Contrairement à ce que certains discours sur l’angélisme de l’enfant laissent entendre (par exemple à propos de la sauvagerie supposée de certains adolescents tueurs d’enfants), la violence est bel et bien présente dans chaque être humain.

Rappelons bien entendu que violence ne doit pas être synonyme de brutalité, de sauvagerie, bref d’hémoglobine ! Un prédateur qui attaque sa proie et s’en repaît dans un bain de sang qui écœure le touriste n’est pas violent : il fait ce qu’il a à faire, dans le cadre de son instinct. La violence est, en réalité, plus du côté du déchaînement, de la déliaison, de l’usage hors limite de la force contre la loi et donc l’ordre hiérarchiquement établi du « père ». La violence, dans notre conception, ne concerne dès lors que les êtres humains (et pas seulement à cause de sa démesure).

Ce qui rend la violence caractéristique du développement humain tient de la lutte pour la survie « contre » la mère et de la guerre « contre » le père.

C’est ainsi que, dans une certaine mesure, il existe une « bonne » violence, une violence fondamentale (Bergeret) nécessaire pour sortir du chaos. Mais, lorsque l’enfant n’a pas de place dans l’imaginaire de ses parents, cela peut l’amener à des conduites très violentes pour éviter de mourir psychiquement. Si le bébé veut exister sans la fusion d’avec sa mère, il lui faut fourbir toutes ses armes en utiliser tous les moyens possibles de la non-mère. Un bébé avale, englobe, attaque, interprète les informations de ce qu’il a de plus cher, de ce qu’il a de plus proche, de ce qu’il aime le plus. Et violemment au besoin. Par la suite, toutes les étapes du développement psychoaffectif sont autant de moments où, parfois, la violence éclate au grand jour. Il faut insister et résister pour survivre.

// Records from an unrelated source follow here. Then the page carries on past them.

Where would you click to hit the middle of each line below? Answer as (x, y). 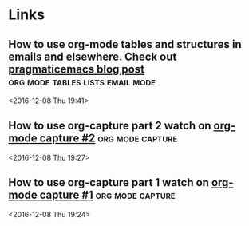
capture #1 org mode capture (107, 195)
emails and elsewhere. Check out (93, 56)
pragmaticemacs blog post (77, 69)
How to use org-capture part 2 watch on (110, 126)
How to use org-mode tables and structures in (125, 44)
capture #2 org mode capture (109, 139)
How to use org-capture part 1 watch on (109, 182)
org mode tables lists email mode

Retrouvez le texte intégral dans le livre "au secours, où sont mes repères ?" (Edilivre)     

 

  

 

 

 

 

 

 

 

 

 

 

« Je te déplumerai, perroquet bavard !… Flibustier de carnaval !.. Pirate d’eau douce ! Anthropopithèque ! C’est toi qui t’embrocherai, vieux cachalot ! Et maintenant, Rackham le Rouge, je vais me fâcher ! … Victoire ! Rackham le rouge est liquidé ! Et yo – jo – ho ! et une bouteille de Rhum ! » (Capitaine Haddock)


«Deux étrangers au bout du monde, si différents. Deux inconnus, deux anonymes, mais pourtant, pulvérisés sur l’autel de la violence éternelle » (R. Séchan)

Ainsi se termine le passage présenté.